This project explores the nature of language acquisition in computers, guided by techniques similar to those used in children. While existing natural language processing methods are limited in scope and understanding, our system aims to gain an understanding of language from first principles and hence minimal initial input.
The first portion of our system is focused on understanding the morphology, or word structure, of language using bigrams which are two-letter sequences within words. The program was developed first in C++, and then translated into Java to take advantage of the ability to use non-standard characters. We use frequency distributions and differences between them to define and distinguish languages. English and French texts were analyzed to determine a difference threshold of 55 before the texts are considered to be in different languages. The program was also tested with Spanish texts and found to work with the same threshold, and the frequency distributions for the individual languages were analyzed.
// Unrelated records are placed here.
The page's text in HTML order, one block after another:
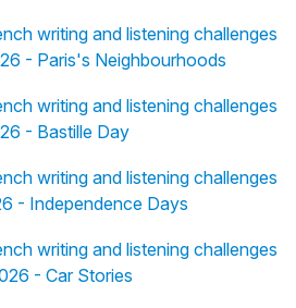
writing and listening challenges
- Paris's Neighbourhoods
writing and listening challenges
- Bastille Day
writing and listening challenges
- Independence Days
writing and listening challenges
- Car Stories
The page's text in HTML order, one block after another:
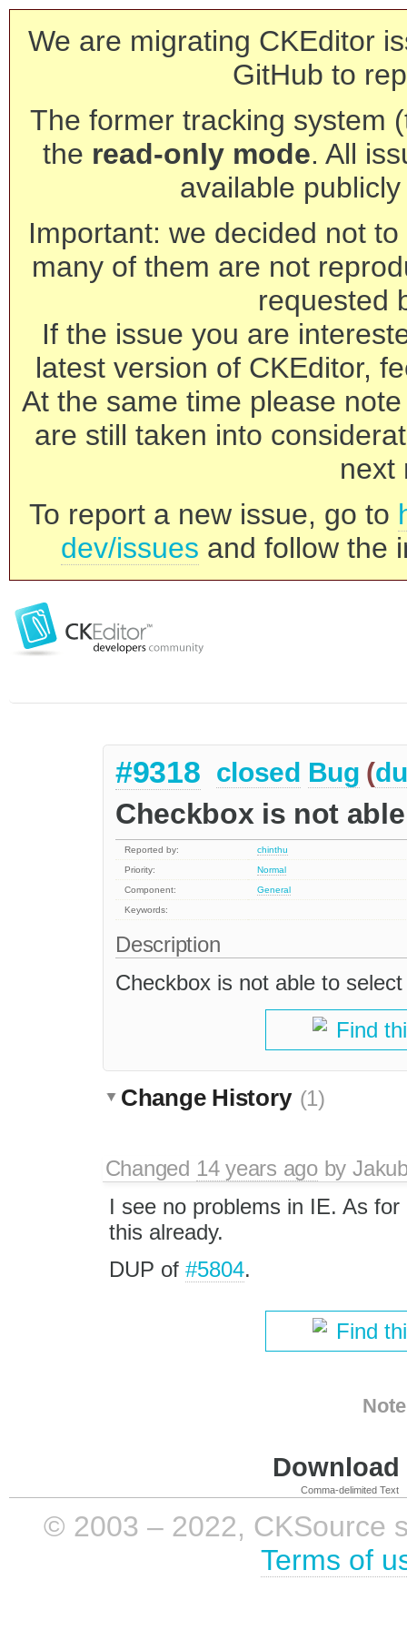
We are migrating CKEditor
GitHub to
The former tracking system
the read-only mode. All
available
Important: we decided not
many of them are not
requested
If the issue you are
latest version of CKEditor,
At the same time please
are still taken into
next
To report a new issue, go to
dev/issues and follow the
#9318 closed Bug (
Checkbox is not
Reported by:
chinthu
Priority:
Normal
Component:
General
Keywords:
Description
Checkbox is not able to
Find
Change History (1)
Changed 14 years agoby
I see no problems in IE. As
this already.
DUP of #5804.
Find
Comma-delimited Text
© 2003 – 2022, CKSource
Terms of
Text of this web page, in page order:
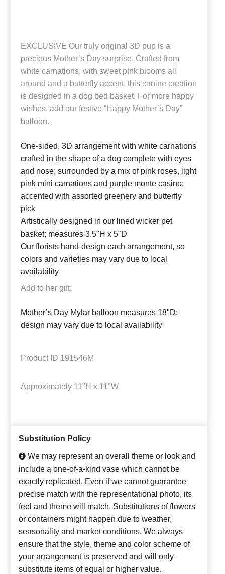
EXCLUSIVE Our truly original 3D pup is a
precious Mother’s Day surprise. Crafted from
white carnations, with sweet pink blooms all
around and a butterfly accent, this canine creation
is designed in a dog bed basket. For more happy
wishes, add our festive “Happy Mother’s Day”
balloon.
One-sided, 3D arrangement with white carnations
crafted in the shape of a dog complete with eyes
and nose; surrounded by a mix of pink roses, light
pink mini carnations and purple monte casino;
accented with assorted greenery and butterfly
pick
Artistically designed in our lined wicker pet
basket; measures 3.5"H x 5"D
Our florists hand-design each arrangement, so
colors and varieties may vary due to local
availability
Add to her gift:
Mother’s Day Mylar balloon measures 18"D;
design may vary due to local availability
Product ID 191546M
Approximately 11"H x 11"W
Substitution Policy
We may represent an overall theme or look and
include a one-of-a-kind vase which cannot be
exactly replicated. Even if we cannot guarantee
precise match with the representational photo, its
feel and theme will match. Substitutions of flowers
or containers might happen due to weather,
seasonality and market conditions. We always
ensure that the style, theme and color scheme of
your arrangement is preserved and will only
substitute items of equal or higher value.
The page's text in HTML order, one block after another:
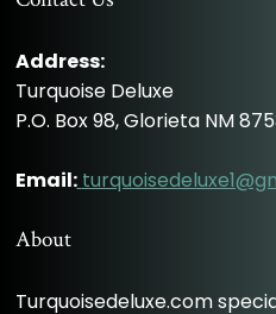
Address:
Turquoise Deluxe
P.O. Box 98, Glorieta NM
Email:
About
Turquoisedeluxe.com
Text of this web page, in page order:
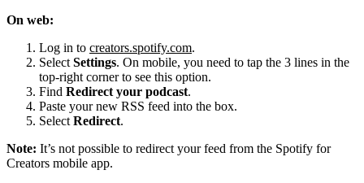
On web:
Log in to creators.spotify.com.
Select Settings. On mobile, you need to tap the 3 lines in the
top-right corner to see this option.
Find Redirect your podcast.
Paste your new RSS feed into the box.
Select Redirect.
Note: It’s not possible to redirect your feed from the Spotify for
Creators mobile app.
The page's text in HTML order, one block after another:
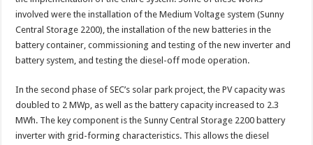
involved were the installation of the Medium Voltage system (Sunny
Central Storage 2200), the installation of the new batteries in the
battery container, commissioning and testing of the new inverter and
battery system, and testing the diesel-off mode operation.
In the second phase of SEC’s solar park project, the PV capacity was
doubled to 2 MWp, as well as the battery capacity increased to 2.3
MWh. The key component is the Sunny Central Storage 2200 battery
inverter with grid-forming characteristics. This allows the diesel
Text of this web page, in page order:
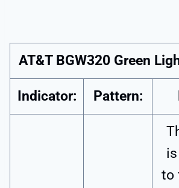
AT&T BGW320 Green
Indicator: Pattern:
to
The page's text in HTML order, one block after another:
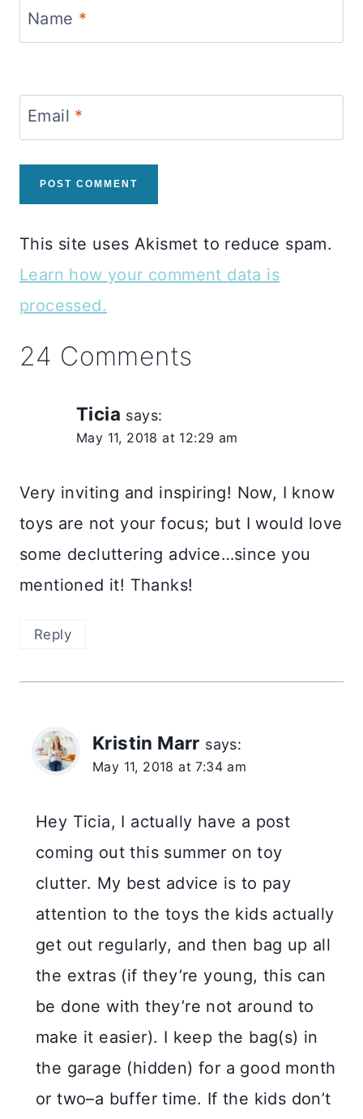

The second portion of our system focuses on gaining an understanding of syntax, or sentence structure, of a language using a recursive method. The program uses one of two possible methods to analyze given sentences based on either sentence patterns or surrounding words. Both methods have been implemented in C++. Using a minimum of initial input, the program is able to understand the structure of simple sentences and learn new words.
In addition, we have provided some suggestions regarding future work and potential extensions of the existing program. We have described how the program might currently analyze certain sentence constructs along with how the program could be edited to provide better understanding. We have also made suggestions regarding how to implement a computationally intuitive understanding of semantics, or the meanings of words in a language.